Chhaya Choudhary is currently working as a Data Scientist at Infoblox, Tacoma. She recently graduated with Master's degree in Computer Science from the University of Washington. She has worked on solving challenging data problems involving malware detection and classification using Machine Learning and Deep Learning techniques. She has multiple accepted publications in the field of cybersecurity using AI/ML. Her masters thesis was about evaluating state-of-the-art DGA classifiers against adversarial examples using autoencoders and Generative Adversarial Networks.

Connect:

@chhaya_UW

Panel: Adversarial AI: Perspectives from Academia and Industry

Monday, 5:00 pm–5:30 pm

Moderator: Sadia Afroz, International Computer Science Institute (ICSI)

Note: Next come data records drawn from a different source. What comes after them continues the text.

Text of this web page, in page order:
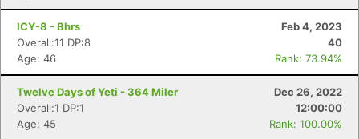
ICY-8 - 8hrs
Feb 4, 2023
Overall:11 DP:8
40
Age: 46
Rank: 73.94%
Twelve Days of Yeti - 364 Miler
Dec 26, 2022
Overall:1 DP:1
12:00:00
Age: 45
Rank: 100.00%
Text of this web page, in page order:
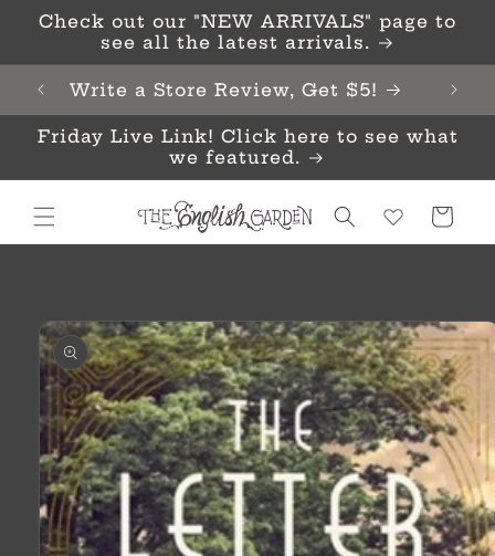
Skip to
content
Check out our "NEW ARRIVALS" page to
see all the latest arrivals.
Write a Store Review, Get $5!
Friday Live Link! Click here to see what
we featured.
Cart
product
information
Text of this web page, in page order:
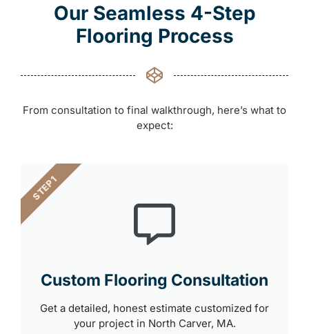
Our Seamless 4-Step
Flooring Process
From consultation to final walkthrough, here’s what to
expect:
Custom Flooring Consultation
Get a detailed, honest estimate customized for
your project in North Carver, MA.
STEP 1
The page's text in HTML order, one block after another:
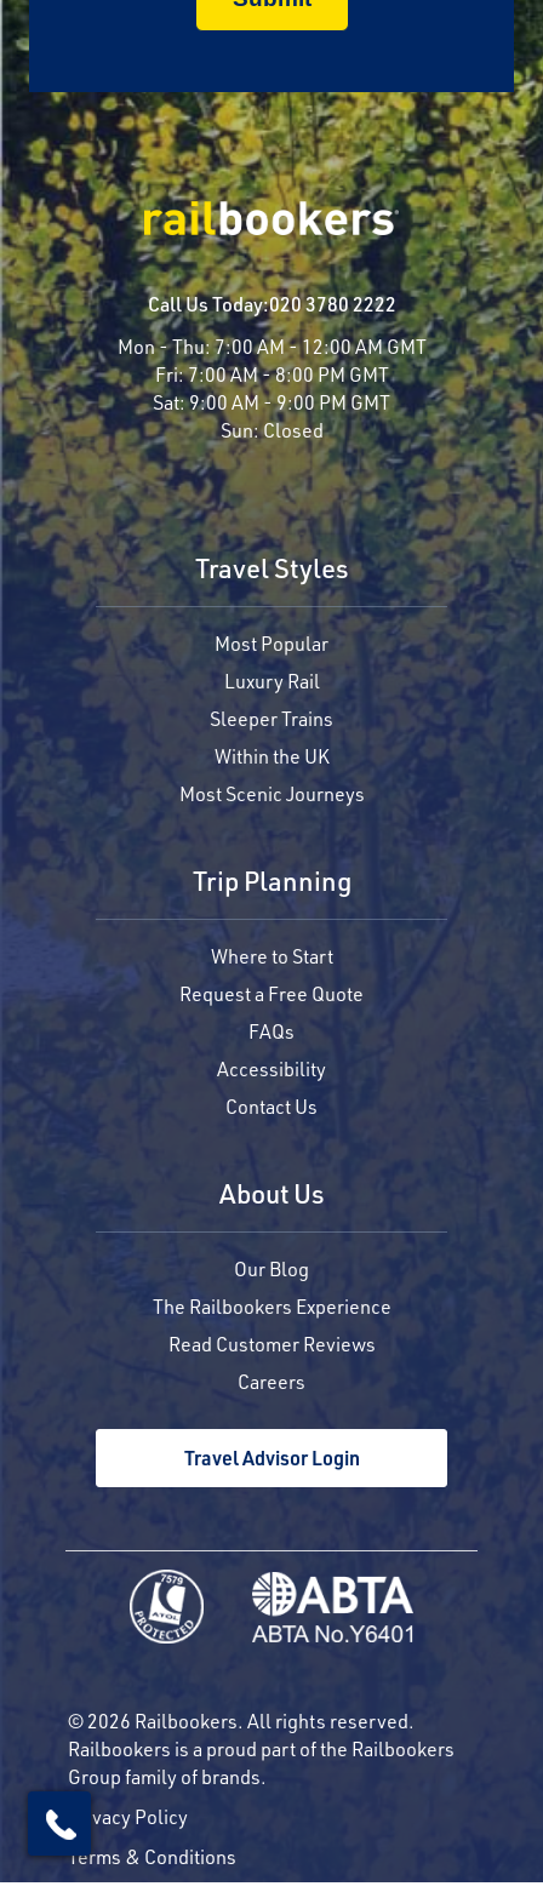
Call Us Today:020 3780 2222
Mon - Thu:7:00 AM - 12:00 AM GMT
Fri:7:00 AM - 8:00 PM GMT
Sat:9:00 AM - 9:00 PM GMT
Sun:Closed
Travel Styles
Most Popular
Luxury Rail
Sleeper Trains
Within the UK
Most Scenic Journeys
Trip Planning
Where to Start
Request a Free Quote
FAQs
Accessibility
Contact Us
About Us
Our Blog
The Railbookers Experience
Read Customer Reviews
Careers
Travel Advisor Login
© 2026 Railbookers. All rights reserved.
Railbookers is a proud part of the Railbookers
Group family of brands.
Privacy Policy
Terms & Conditions

Panelists: Rajarshi Gupta, Avast Software; Carmela Troncoso, EPFL

Rajarshi Gupta is the Head of AI at Avast Software, one of the largest consumer security companies in the world. He has a Ph.D. in EECS from UC Berkeley and has built a unique expertise at the intersection of artificial intelligence, cybersecurity, and networking. Prior to joining Avast, Rajarshi worked for many years at Qualcomm Research, where he created 'Snapdragon Smart Protect', the first-ever product to achieve On-Device Machine Learning for Security. Rajarshi loves to solve innovative problems and has authored over 200 issued U.S. Patents.

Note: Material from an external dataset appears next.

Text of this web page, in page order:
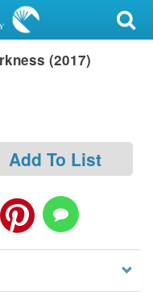
(2017)
Add To List
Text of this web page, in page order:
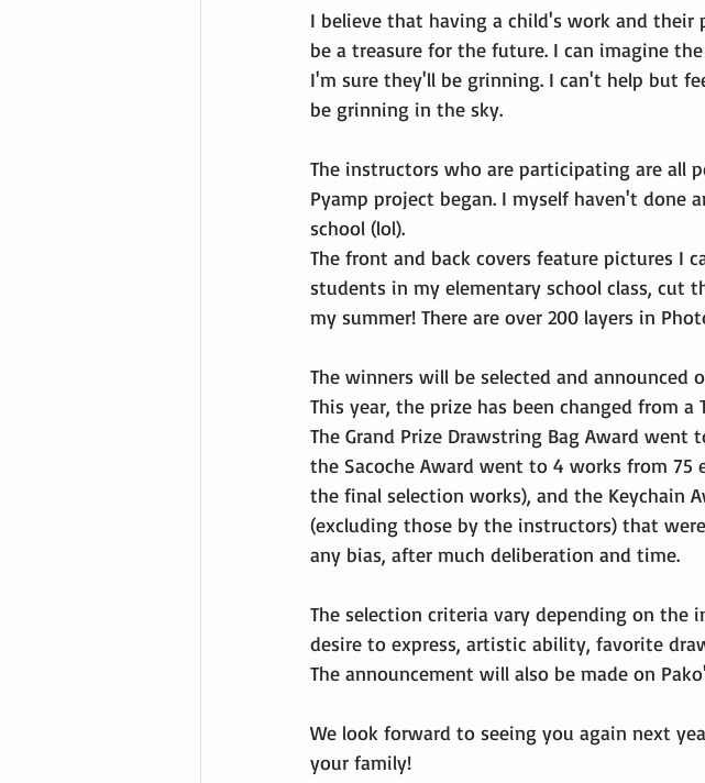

Carmela Troncoso is an Assistant Professor at EPFL where she leads the Security and Privacy Engineering (SPRING) Laboratory. Her research focuses on privacy protection, with particular focus on developing systematic means to build privacy-preserving systems and evaluate these system's information leakage.

5:30 pm–5:35 pm

Closing Remarks

Program Co-Chairs: Rachel Greenstadt, New York University, and Aleatha Parker-Wood, Humu

5:45 pm–6:45 pm

Monday Happy Hour

Terra Courtyard

Sponsored by Carnegie Mellon University Privacy Engineering
Mingle with other attendees while enjoying snacks and beverages. Attendees of all co-located events taking place on Monday are welcome.